ASSIGNMENT -
Records follow. Copy every line with "Deye".

Source data
====================

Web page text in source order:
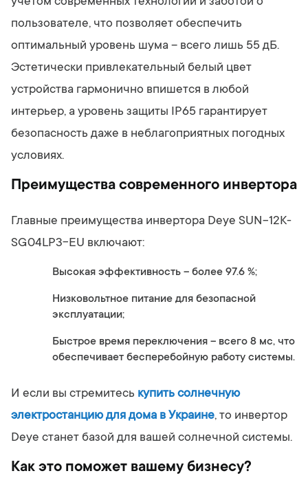
пользователе, что позволяет обеспечить
оптимальный уровень шума – всего лишь 55 дБ.
Эстетически привлекательный белый цвет
устройства гармонично впишется в любой
интерьер, а уровень защиты IP65 гарантирует
безопасность даже в неблагоприятных погодных
условиях.
Преимущества современного инвертора
Главные преимущества инвертора Deye SUN-12K-
SG04LP3-EU включают:
Высокая эффективность – более 97.6 %;
Низковольтное питание для безопасной
эксплуатации;
Быстрое время переключения – всего 8 мс, что
обеспечивает бесперебойную работу системы.
И если вы стремитесь купить солнечную
электростанцию для дома в Украине, то инвертор
Deye станет базой для вашей солнечной системы.
Как это поможет вашему бизнесу?
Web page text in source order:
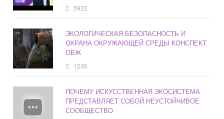
5922
ЭКОЛОГИЧЕСКАЯ БЕЗОПАСНОСТЬ И
ОХРАНА ОКРУЖАЮЩЕЙ СРЕДЫ КОНСПЕКТ
ОБЖ
1230
ПОЧЕМУ ИСКУССТВЕННАЯ ЭКОСИСТЕМА
ПРЕДСТАВЛЯЕТ СОБОЙ НЕУСТОЙЧИВОЕ
СООБЩЕСТВО
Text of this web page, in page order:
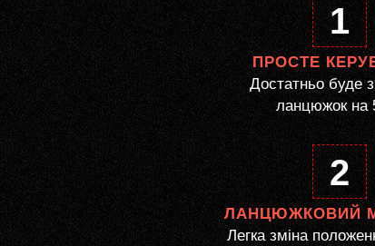
1
ПРОСТЕ
Достатньо буде
ланцюжок на
2
ЛАНЦЮЖКОВИЙ
Легка зміна
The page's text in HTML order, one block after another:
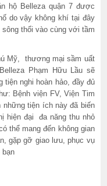
hộ Belleza quận 7 được
do vậy không khí tại đây
thổi vào cùng với tầm
Mỹ, thương mại sầm uất
Phạm Hữu Lầu sẽ
tiện nghi hoàn hảo, đầy đủ
Bệnh viện FV, Viện Tim
tiện ích này đã biến
hiện đại đa năng thu nhỏ
thể mang đến không gian
gặp gỡ giao lưu, phục vụ
bạn
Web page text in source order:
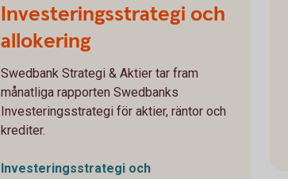
Investeringsstrategi och
allokering
Swedbank Strategi & Aktier tar fram
månatliga rapporten Swedbanks
Investeringsstrategi för aktier, räntor och
krediter.
Investeringsstrategi och
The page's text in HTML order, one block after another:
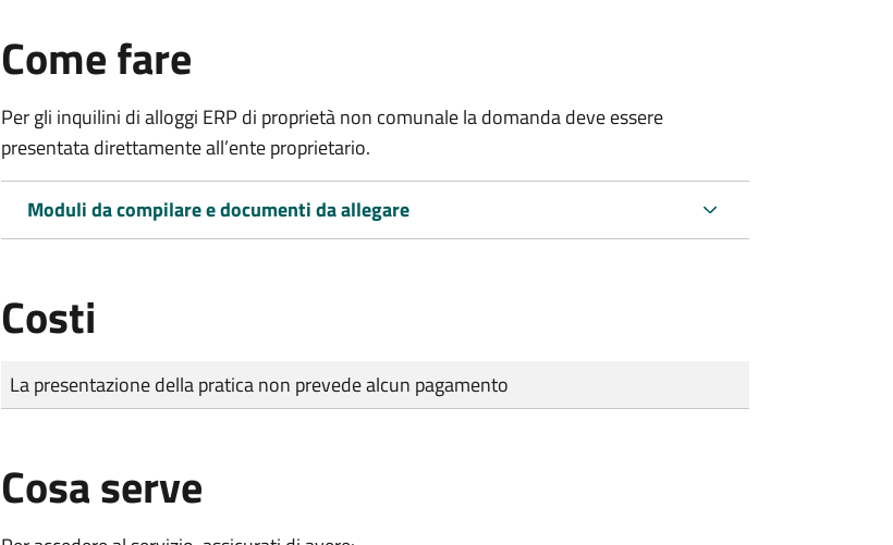
Come fare
Per gli inquilini di alloggi ERP di proprietà non comunale la domanda deve essere
presentata direttamente all’ente proprietario.
Moduli da compilare e documenti da allegare
Costi
Tipo di pagamento
Importo
La presentazione della pratica non prevede alcun pagamento
Cosa serve
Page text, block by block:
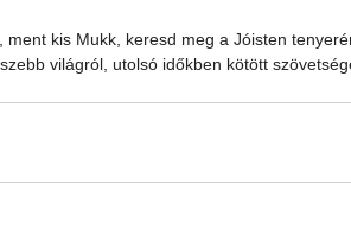
ment kis Mukk, keresd meg a Jóisten
világról, utolsó időkben kötött
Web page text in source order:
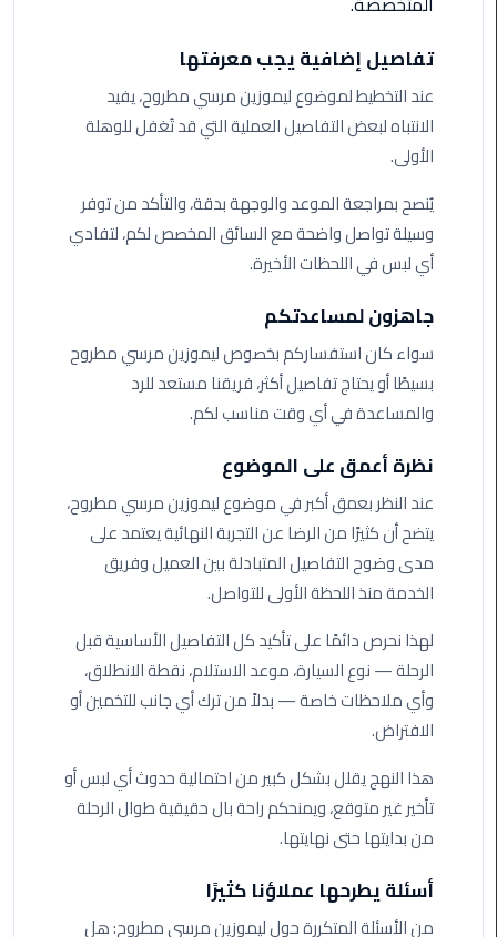
العرب
ليموزين
مطار
العرب
سارات
مرسيدس
اسكندرية
ليموزين
الساحل
الشمالي
ليموزين
العين
السخنة
ليموزين
تفاصيل إضافية يجب معرفتها
عند التخطيط لموضوع ليموزين مرسي مطروح، يفيد
الانتباه لبعض التفاصيل العملية التي قد تُغفل للوهلة
الأولى.
يُنصح بمراجعة الموعد والوجهة بدقة، والتأكد من توفر
وسيلة تواصل واضحة مع السائق المخصص لكم، لتفادي
أي لبس في اللحظات الأخيرة.
جاهزون لمساعدتكم
سواء كان استفساركم بخصوص ليموزين مرسي مطروح
بسيطًا أو يحتاج تفاصيل أكثر، فريقنا مستعد للرد
والمساعدة في أي وقت مناسب لكم.
نظرة أعمق على الموضوع
عند النظر بعمق أكبر في موضوع ليموزين مرسي مطروح،
يتضح أن كثيرًا من الرضا عن التجربة النهائية يعتمد على
مدى وضوح التفاصيل المتبادلة بين العميل وفريق
الخدمة منذ اللحظة الأولى للتواصل.
لهذا نحرص دائمًا على تأكيد كل التفاصيل الأساسية قبل
الرحلة — نوع السيارة، موعد الاستلام، نقطة الانطلاق،
وأي ملاحظات خاصة — بدلاً من ترك أي جانب للتخمين أو
الافتراض.
هذا النهج يقلل بشكل كبير من احتمالية حدوث أي لبس أو
تأخير غير متوقع، ويمنحكم راحة بال حقيقية طوال الرحلة
من بدايتها حتى نهايتها.
أسئلة يطرحها عملاؤنا كثيرًا
من الأسئلة المتكررة حول ليموزين مرسي مطروح: هل
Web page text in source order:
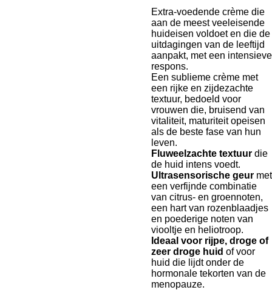
Extra-voedende crème die
aan de meest veeleisende
huideisen voldoet en die de
uitdagingen van de leeftijd
aanpakt, met een intensieve
respons.
Een sublieme crème met
een rijke en zijdezachte
textuur, bedoeld voor
vrouwen die, bruisend van
vitaliteit, maturiteit opeisen
als de beste fase van hun
leven.
Fluweelzachte textuur die
de huid intens voedt.
Ultrasensorische geur met
een verfijnde combinatie
van citrus- en groennoten,
een hart van rozenblaadjes
en poederige noten van
viooltje en heliotroop.
Ideaal voor rijpe, droge of
zeer droge huid of voor
huid die lijdt onder de
hormonale tekorten van de
menopauze.
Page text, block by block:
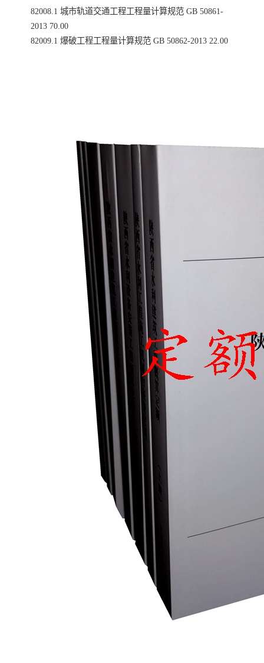
82008.1 城市轨道交通工程工程量计算规范 GB 50861-
2013 70.00
82009.1 爆破工程工程量计算规范 GB 50862-2013 22.00
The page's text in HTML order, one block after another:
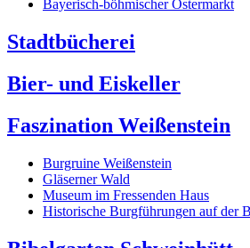
Bayerisch-böhmischer Ostermarkt
Stadtbücherei
Bier- und Eiskeller
Faszination Weißenstein
Burgruine Weißenstein
Gläserner Wald
Museum im Fressenden Haus
Historische Burgführungen auf der
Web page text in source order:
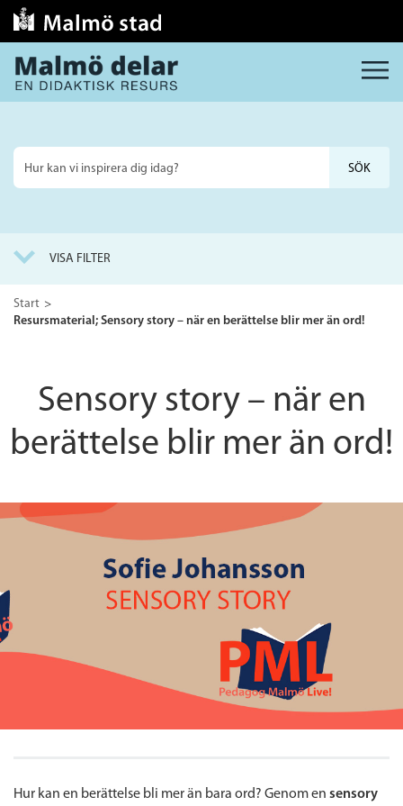
MENY
Sök
på
VISA FILTER
Start
Resursmaterial; Sensory story – när en berättelse blir mer än ord!
Sensory story – när en
berättelse blir mer än ord!
Hur kan en berättelse bli mer än bara ord? Genom en sensory
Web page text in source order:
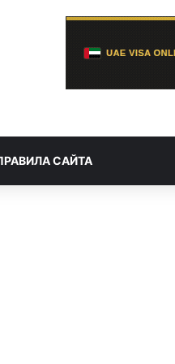
САЙТА
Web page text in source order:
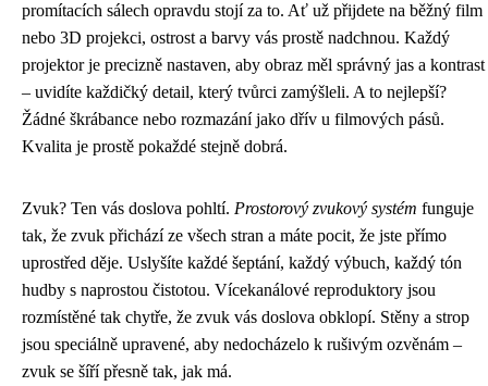
promítacích sálech opravdu stojí za to. Ať už přijdete na běžný film
nebo 3D projekci, ostrost a barvy vás prostě nadchnou. Každý
projektor je precizně nastaven, aby obraz měl správný jas a kontrast
– uvidíte každičký detail, který tvůrci zamýšleli. A to nejlepší?
Žádné škrábance nebo rozmazání jako dřív u filmových pásů.
Kvalita je prostě pokaždé stejně dobrá.
Zvuk? Ten vás doslova pohltí. Prostorový zvukový systém funguje
tak, že zvuk přichází ze všech stran a máte pocit, že jste přímo
uprostřed děje. Uslyšíte každé šeptání, každý výbuch, každý tón
hudby s naprostou čistotou. Vícekanálové reproduktory jsou
rozmístěné tak chytře, že zvuk vás doslova obklopí. Stěny a strop
jsou speciálně upravené, aby nedocházelo k rušivým ozvěnám –
zvuk se šíří přesně tak, jak má.
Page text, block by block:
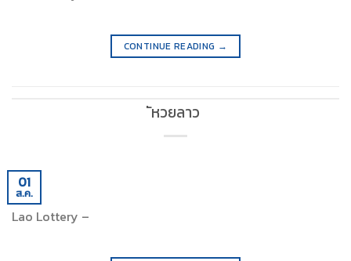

====================

ANSWER BOX -
Главные преимущества инвертора Deye SUN-12K-
Deye станет базой для вашей солнечной системы.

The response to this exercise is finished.